◆ WHAT THE TASK ASKS: Transcribe each entry. Change nothing.

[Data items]
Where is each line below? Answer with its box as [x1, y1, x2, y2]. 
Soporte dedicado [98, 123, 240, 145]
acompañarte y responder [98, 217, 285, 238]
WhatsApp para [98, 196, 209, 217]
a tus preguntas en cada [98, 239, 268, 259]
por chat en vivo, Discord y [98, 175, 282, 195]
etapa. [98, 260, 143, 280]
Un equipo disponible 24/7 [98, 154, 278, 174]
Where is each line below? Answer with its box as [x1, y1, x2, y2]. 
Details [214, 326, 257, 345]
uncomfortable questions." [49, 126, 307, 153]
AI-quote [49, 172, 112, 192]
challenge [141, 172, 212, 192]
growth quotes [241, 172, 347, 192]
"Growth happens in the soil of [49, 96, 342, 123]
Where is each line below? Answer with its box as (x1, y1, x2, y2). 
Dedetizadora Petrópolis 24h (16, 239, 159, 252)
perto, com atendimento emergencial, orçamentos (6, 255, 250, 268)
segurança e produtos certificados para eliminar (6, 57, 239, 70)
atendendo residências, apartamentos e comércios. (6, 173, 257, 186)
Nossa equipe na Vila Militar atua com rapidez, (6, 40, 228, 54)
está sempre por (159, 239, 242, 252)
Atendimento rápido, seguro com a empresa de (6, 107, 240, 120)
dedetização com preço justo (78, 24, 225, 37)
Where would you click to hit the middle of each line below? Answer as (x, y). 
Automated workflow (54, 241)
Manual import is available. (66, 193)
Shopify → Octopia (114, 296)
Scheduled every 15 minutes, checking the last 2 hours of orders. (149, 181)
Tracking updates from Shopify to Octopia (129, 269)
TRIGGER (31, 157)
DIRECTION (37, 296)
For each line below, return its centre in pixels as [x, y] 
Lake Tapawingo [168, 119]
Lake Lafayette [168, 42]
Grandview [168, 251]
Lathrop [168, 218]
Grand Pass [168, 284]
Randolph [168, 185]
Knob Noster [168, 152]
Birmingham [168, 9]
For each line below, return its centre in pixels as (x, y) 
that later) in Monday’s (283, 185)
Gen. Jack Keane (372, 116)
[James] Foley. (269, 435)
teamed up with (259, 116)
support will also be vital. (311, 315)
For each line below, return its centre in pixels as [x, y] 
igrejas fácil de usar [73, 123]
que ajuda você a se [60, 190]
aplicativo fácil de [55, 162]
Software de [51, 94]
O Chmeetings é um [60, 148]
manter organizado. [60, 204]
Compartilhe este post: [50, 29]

◆ REPLY TO THE TASK:
Where is each line below? Answer with its box as [x1, y1, x2, y2]. 
Soporte dedicado [98, 123, 240, 145]
acompañarte y responder [98, 217, 285, 238]
WhatsApp para [98, 196, 209, 217]
a tus preguntas en cada [98, 239, 268, 259]
por chat en vivo, Discord y [98, 175, 282, 195]
etapa. [98, 260, 143, 280]
Un equipo disponible 24/7 [98, 154, 278, 174]
Where is each line below? Answer with its box as [x1, y1, x2, y2]. 
Details [214, 326, 257, 345]
uncomfortable questions." [49, 126, 307, 153]
AI-quote [49, 172, 112, 192]
challenge [141, 172, 212, 192]
growth quotes [241, 172, 347, 192]
"Growth happens in the soil of [49, 96, 342, 123]
Where is each line below? Answer with its box as (x1, y1, x2, y2). 
Dedetizadora Petrópolis 24h (16, 239, 159, 252)
perto, com atendimento emergencial, orçamentos (6, 255, 250, 268)
segurança e produtos certificados para eliminar (6, 57, 239, 70)
atendendo residências, apartamentos e comércios. (6, 173, 257, 186)
Nossa equipe na Vila Militar atua com rapidez, (6, 40, 228, 54)
está sempre por (159, 239, 242, 252)
Atendimento rápido, seguro com a empresa de (6, 107, 240, 120)
dedetização com preço justo (78, 24, 225, 37)
Where would you click to hit the middle of each line below? Answer as (x, y). 
Automated workflow (54, 241)
Manual import is available. (66, 193)
Shopify → Octopia (114, 296)
Scheduled every 15 minutes, checking the last 2 hours of orders. (149, 181)
Tracking updates from Shopify to Octopia (129, 269)
TRIGGER (31, 157)
DIRECTION (37, 296)
For each line below, return its centre in pixels as [x, y] 
Lake Tapawingo [168, 119]
Lake Lafayette [168, 42]
Grandview [168, 251]
Lathrop [168, 218]
Grand Pass [168, 284]
Randolph [168, 185]
Knob Noster [168, 152]
Birmingham [168, 9]
For each line below, return its centre in pixels as (x, y) 
that later) in Monday’s (283, 185)
Gen. Jack Keane (372, 116)
[James] Foley. (269, 435)
teamed up with (259, 116)
support will also be vital. (311, 315)
For each line below, return its centre in pixels as [x, y] 
igrejas fácil de usar [73, 123]
que ajuda você a se [60, 190]
aplicativo fácil de [55, 162]
Software de [51, 94]
O Chmeetings é um [60, 148]
manter organizado. [60, 204]
Compartilhe este post: [50, 29]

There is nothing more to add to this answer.